Data extracted from a collection ::
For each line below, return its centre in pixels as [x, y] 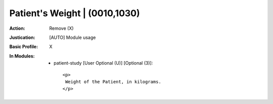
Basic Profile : [24, 47]
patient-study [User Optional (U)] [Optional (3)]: [103, 63]
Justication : [22, 37]
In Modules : [22, 56]
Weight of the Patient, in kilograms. [113, 82]
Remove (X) [61, 28]
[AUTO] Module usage [73, 37]
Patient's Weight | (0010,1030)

TASK PROMPT :: Count how many lines in the data above include the string "Weight", and write only that number.

RESULT OF THE TASK :: 2